Automatic Unit Test Data Generation and Actor-Critic Reinforcement Learning for Code Synthesis
This addresses the problem of data scarcity for RL training in code synthesis, offering an incremental improvement over prior RL-based approaches.
The paper tackles the challenge of obtaining unit test data for reinforcement learning in code synthesis by introducing an automatic method to generate function signatures and associated unit tests, and proposes an actor-critic RL training scheme that improves a pre-trained model's performance by up to 9.9% over the base model and up to 4.3% over existing RL methods.

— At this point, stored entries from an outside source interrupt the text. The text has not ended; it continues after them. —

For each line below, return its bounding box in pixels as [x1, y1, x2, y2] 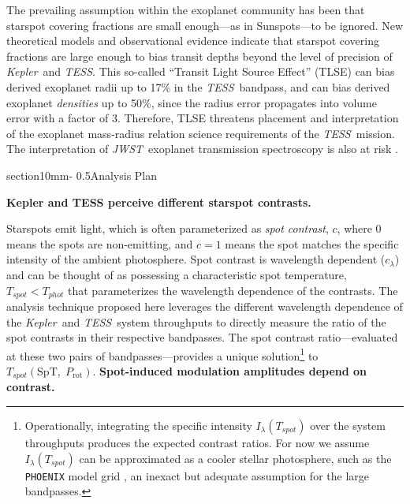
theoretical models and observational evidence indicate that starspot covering [6, 32, 379, 49]
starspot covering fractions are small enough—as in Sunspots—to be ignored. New [6, 17, 404, 33]
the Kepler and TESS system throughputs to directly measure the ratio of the [6, 313, 386, 330]
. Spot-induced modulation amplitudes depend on [92, 362, 367, 379]
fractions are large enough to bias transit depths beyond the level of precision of [6, 47, 393, 64]
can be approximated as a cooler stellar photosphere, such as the [79, 450, 392, 466]
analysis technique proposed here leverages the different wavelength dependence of [6, 297, 403, 314]
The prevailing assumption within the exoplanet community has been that [6, 2, 365, 17]
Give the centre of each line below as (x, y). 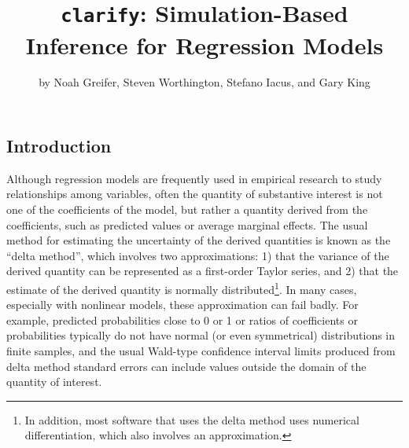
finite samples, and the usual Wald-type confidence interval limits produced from (201, 351)
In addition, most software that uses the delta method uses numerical (192, 419)
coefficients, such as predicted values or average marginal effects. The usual (187, 224)
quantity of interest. (54, 382)
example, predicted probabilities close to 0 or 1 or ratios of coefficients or (182, 319)
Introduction (59, 146)
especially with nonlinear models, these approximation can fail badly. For (182, 305)
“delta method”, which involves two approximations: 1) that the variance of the (198, 255)
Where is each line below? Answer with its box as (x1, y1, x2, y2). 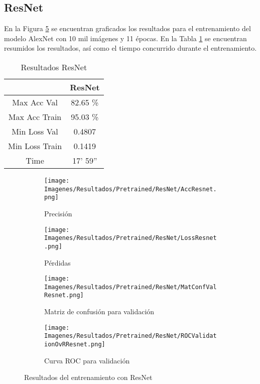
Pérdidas (44, 257, 71, 268)
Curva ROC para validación (44, 355, 130, 365)
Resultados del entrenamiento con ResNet (24, 372, 153, 382)
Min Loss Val (12, 125, 58, 137)
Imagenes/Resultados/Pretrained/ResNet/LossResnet (44, 234, 217, 242)
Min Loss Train (8, 140, 62, 152)
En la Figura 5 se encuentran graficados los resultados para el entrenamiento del (4, 23, 251, 34)
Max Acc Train (8, 110, 62, 122)
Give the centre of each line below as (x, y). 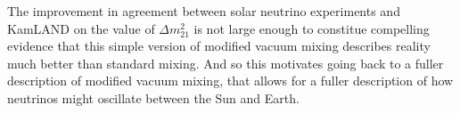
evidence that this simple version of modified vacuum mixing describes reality (219, 46)
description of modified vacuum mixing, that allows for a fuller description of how (230, 81)
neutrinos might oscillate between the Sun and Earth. (153, 97)
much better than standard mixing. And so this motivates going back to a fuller (226, 63)
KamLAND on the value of (81, 28)
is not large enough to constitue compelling (312, 28)
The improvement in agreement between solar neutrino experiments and (204, 11)
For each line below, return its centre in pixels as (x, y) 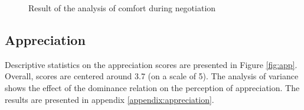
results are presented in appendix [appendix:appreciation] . (109, 99)
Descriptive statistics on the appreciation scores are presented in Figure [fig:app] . (151, 64)
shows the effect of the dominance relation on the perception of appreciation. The (152, 87)
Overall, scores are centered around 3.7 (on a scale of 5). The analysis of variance (152, 76)
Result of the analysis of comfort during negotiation (122, 8)
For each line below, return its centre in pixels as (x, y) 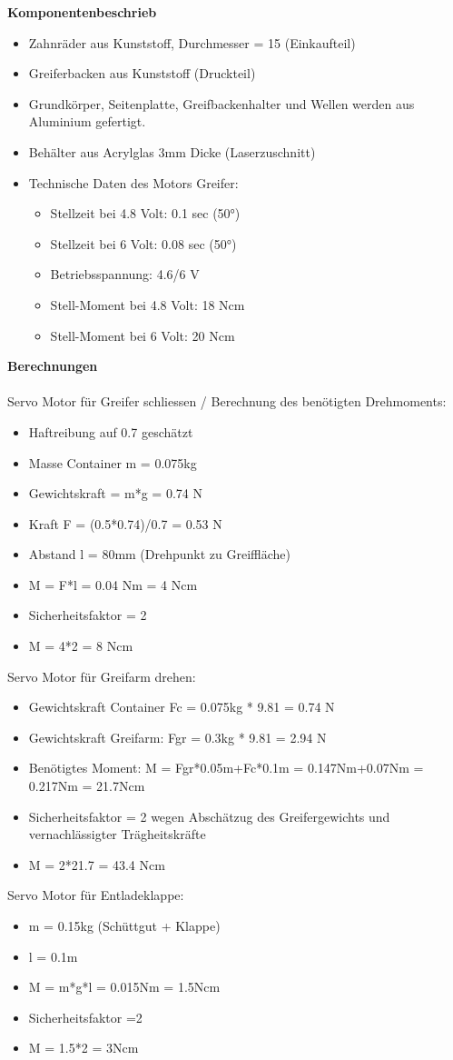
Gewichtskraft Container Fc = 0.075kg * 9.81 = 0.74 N (182, 707)
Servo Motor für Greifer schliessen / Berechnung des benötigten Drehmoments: (227, 401)
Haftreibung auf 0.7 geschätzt (111, 431)
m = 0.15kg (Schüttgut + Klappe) (124, 925)
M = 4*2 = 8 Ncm (81, 646)
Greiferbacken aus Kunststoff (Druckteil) (142, 73)
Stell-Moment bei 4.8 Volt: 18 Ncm (148, 304)
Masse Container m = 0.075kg (113, 462)
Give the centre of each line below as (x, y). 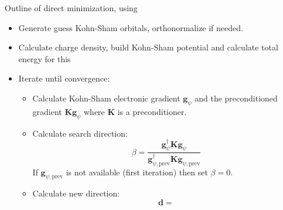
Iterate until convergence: (64, 78)
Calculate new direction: (76, 193)
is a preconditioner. (152, 111)
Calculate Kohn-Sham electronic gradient (106, 98)
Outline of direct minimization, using (71, 8)
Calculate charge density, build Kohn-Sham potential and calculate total (148, 47)
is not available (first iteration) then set (137, 172)
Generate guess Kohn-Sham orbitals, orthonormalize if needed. (131, 27)

The advent of large pre-trained language models in the domain of Code Synthesis has shown remarkable performance on various benchmarks, treating the problem of Code Generation in a fashion similar to Natural Language Generation, trained with a Language Modelling (LM) objective. In addition, the property of programming language code being precisely evaluable with respect to its semantics -- through the use of Unit Tests to check its functional correctness -- lends itself to using Reinforcement Learning (RL) as a further training paradigm. Previous work has shown that RL can be applied as such to improve models' coding capabilities; however, such RL-based methods rely on a reward signal based on defined Unit Tests, which are much harder to obtain compared to the huge crawled code datasets used in LM objectives. In this work, we present a novel approach to automatically obtain data consisting of function signatures and associated Unit Tests, suitable for RL training of Code Synthesis models. We also introduce a straightforward, simple yet effective Actor-Critic RL training scheme and show that it, in conjunction with automatically generated training data, leads to improvement of a pre-trained code language model's performance by up to 9.9% improvement over the original underlying code synthesis LM, and up to 4.3% over RL-based models trained with standard PPO or CodeRL.